Immune disorders as a cause or complication of illness are now suspected for a great range of diseases, including rheumatic fever, pernicious anemia, myasthenia gravis, multiple sclerosis, Hashimoto's thryoiditis, and glomerulonephritis. Immune and auto-immune mechanisms are thus of considerable interest; investigation of these mechanisms represents one of the major thrusts of current medical research.

For systemic lupus erythematosus, however, there is no cure and no good information on prognosis. Patients have died within a few months of onset; others have lived fifteen or twenty years. For Mrs. Murphy, therapy consisted of diuretics, which resulted in loss of thirty-two pounds of fluid, and a cautious trial of corticosteroids to suppress some effects of the disease. She was discharged feeling well and returned to her job.

The case of Mrs. Murphy illustrates an important function of the ward patient in the university hospital that differentiates him from the private patient: the ward patient is there in part to help turn students into doctors.

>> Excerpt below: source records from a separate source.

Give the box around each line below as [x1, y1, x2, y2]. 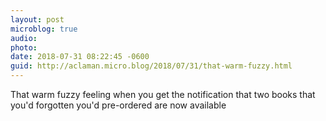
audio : [10, 33, 38, 43]
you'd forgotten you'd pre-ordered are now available [10, 99, 227, 111]
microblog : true [10, 24, 78, 34]
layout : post [10, 14, 65, 25]
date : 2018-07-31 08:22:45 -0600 [10, 52, 150, 62]
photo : [10, 42, 38, 53]
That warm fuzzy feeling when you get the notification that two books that [10, 89, 316, 100]
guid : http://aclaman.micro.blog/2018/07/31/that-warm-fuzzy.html [10, 61, 293, 71]

For the patient, this has its drawbacks as well as its advantages.

First, to clarify some terms:

A medical student is anyone with a bachelor's degree who is in the midst of four years of graduate work leading to the M.D. degree, but not yet to a license to practice. To be licensed, he must spend an additional year as an intern in a teaching hospital.

An intern is thus anyone with an M.D. who is in his first year out of medical school. An intern is licensed to practice only within the hospital. After a year of internship, he could theoretically leave and begin private practice, but practically nobody does. Instead, interns go on to become residents.

A resident is anyone who has finished his internship and is continuing with more specialized training in such areas as pediatrics, surgery, internal medicine, or psychiatry. A residency may be taken at the same hospital as the internship or at another; residencies last from two to six years, depending on the field.